When this audit ran against a B2B SaaS workload in Utrecht last quarter, the retry-drift score came back at 38 out of 100 on a system the team believed was rock-solid: one high-volume node had wrapped a fully deterministic SQL tool in a generic LLM-retry decorator inherited from a tutorial, and a single commit closed the gap. That is the kind of unglamorous fix our AI agents work moves the score on most.
If you want to start before you talk to anyone: pull the last 30 days of LangSmith traces for your three highest-volume nodes, group them by input hash, and count how many distinct tool-call signatures each input produced. If the answer is more than one for more than 5% of inputs, you have drift. That is ticket number one.
Key takeaway
Audit retry drift, prompt pinning, and region failover before paying for an agent reliability retrofit — the rest is product, not reliability.
FAQ
How long does the audit take from kick-off to delivered PDF?
Four working days for a stack of up to ~80 nodes and a dozen sub-agents. Larger graphs scale roughly linearly, but we will flag that on the intake call before we start the clock.
Do you need direct access to our production LangSmith workspace?
Read-only access to traces for the last 30 days, plus read access to the prompt hub.
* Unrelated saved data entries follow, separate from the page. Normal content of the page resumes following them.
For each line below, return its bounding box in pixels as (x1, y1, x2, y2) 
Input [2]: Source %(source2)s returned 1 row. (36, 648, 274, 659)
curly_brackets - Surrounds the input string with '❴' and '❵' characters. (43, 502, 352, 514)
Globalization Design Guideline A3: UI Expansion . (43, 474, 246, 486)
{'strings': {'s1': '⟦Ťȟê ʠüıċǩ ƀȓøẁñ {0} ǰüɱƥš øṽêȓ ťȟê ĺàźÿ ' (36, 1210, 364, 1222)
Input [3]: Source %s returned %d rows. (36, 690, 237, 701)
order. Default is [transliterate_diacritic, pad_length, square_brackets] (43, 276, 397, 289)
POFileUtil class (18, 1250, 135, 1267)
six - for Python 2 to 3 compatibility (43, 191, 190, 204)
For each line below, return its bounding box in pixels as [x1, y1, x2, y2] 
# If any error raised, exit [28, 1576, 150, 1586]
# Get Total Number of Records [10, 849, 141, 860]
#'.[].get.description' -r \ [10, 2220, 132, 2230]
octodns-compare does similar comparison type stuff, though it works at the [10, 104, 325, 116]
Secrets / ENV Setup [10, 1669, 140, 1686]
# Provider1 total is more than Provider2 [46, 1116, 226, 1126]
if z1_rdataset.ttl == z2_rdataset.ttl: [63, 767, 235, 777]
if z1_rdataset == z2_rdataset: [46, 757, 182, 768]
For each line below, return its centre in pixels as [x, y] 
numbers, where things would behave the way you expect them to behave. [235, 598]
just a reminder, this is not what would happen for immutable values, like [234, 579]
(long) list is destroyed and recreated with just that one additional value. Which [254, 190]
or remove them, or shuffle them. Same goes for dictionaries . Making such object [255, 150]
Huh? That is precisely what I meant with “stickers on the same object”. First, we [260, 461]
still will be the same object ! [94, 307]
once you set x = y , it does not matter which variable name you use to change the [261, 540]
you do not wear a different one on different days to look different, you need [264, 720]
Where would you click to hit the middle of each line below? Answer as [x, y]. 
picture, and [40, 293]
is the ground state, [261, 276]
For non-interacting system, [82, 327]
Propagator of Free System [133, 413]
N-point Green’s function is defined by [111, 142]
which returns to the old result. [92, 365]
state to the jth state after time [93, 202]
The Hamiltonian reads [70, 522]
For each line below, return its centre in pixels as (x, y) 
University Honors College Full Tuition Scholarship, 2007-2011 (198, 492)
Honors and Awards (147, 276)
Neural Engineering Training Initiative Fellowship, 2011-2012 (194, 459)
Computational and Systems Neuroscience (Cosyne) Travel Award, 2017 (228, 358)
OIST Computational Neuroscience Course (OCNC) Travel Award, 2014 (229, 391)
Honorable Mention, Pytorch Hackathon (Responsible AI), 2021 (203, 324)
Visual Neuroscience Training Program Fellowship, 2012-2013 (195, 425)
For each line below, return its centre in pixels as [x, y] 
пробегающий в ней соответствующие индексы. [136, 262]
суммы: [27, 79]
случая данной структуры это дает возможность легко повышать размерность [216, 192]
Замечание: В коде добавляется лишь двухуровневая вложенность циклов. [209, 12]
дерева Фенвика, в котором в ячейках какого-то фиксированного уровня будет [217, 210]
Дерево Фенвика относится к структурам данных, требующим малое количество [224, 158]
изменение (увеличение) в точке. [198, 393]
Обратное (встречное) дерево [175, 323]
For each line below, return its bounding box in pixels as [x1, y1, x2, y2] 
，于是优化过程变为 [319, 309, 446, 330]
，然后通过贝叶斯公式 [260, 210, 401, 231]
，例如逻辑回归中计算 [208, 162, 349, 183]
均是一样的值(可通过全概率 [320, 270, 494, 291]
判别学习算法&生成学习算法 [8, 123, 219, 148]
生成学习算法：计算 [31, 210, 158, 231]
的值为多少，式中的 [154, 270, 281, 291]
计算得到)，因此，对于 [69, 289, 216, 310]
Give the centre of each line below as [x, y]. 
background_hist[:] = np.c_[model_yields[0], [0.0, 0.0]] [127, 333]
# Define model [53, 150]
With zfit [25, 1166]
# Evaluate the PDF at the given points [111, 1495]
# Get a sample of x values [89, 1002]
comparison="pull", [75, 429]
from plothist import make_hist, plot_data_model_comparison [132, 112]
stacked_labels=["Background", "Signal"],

We do not need keys for the underlying models or your application database to run the audit.
What if we are still on the LangSmith us-east-1 region?
Migrating to eu-west-1 becomes item one of the retrofit. We can run the audit against the US region, but no Dutch SME handling personal data should stay there once the audit is done.
Can our own engineers run this checklist without you?
Yes. The three measurements above are the whole method. Most teams who try it report the prompt-pinning pass takes a morning and the retry-drift scoring takes a day of careful trace analysis.